### TASK GOAL
Find every line of the listing below where "number" appears, and copy it.

### RECORDS FOR THE EXERCISE
● ● ● ● ● ● ●

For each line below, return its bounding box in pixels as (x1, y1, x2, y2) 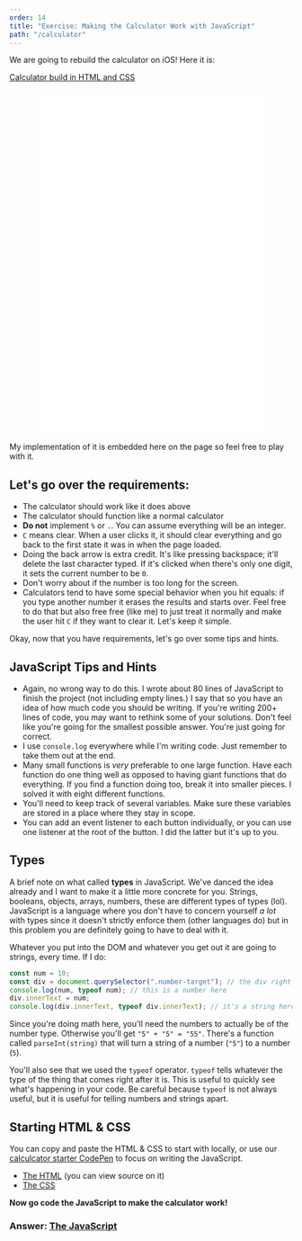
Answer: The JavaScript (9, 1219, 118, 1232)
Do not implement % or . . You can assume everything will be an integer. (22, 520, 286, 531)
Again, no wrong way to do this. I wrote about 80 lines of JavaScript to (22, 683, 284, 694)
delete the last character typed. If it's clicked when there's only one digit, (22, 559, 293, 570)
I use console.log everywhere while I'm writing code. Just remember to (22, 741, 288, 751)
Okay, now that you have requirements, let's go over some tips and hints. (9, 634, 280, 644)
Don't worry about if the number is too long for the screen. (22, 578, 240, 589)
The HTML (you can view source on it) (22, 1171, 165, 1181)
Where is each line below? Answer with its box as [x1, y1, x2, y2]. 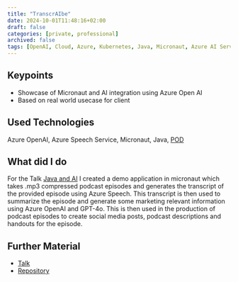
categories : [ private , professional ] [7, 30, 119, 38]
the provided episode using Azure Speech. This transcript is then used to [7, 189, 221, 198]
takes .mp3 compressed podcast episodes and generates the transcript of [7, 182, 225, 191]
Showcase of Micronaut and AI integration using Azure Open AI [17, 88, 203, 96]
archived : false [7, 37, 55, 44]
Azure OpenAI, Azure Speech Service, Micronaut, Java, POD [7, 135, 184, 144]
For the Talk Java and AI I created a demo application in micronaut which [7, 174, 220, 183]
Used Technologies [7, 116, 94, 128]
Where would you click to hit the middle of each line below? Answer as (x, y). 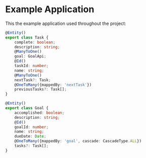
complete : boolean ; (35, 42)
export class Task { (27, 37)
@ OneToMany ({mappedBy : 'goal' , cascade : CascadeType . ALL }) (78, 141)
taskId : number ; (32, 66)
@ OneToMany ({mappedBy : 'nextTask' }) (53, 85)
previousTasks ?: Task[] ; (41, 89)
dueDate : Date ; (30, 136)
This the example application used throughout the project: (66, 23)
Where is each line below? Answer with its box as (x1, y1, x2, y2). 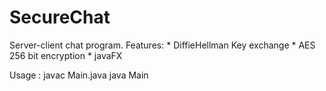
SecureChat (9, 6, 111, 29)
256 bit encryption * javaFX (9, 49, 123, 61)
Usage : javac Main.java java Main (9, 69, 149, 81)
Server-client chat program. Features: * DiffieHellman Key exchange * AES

● ● ● ● ● ● ●

### TASK OUTPUT
Don't worry about if the number is too long for the screen. (22, 578, 240, 589)
taskId : number ; (32, 66)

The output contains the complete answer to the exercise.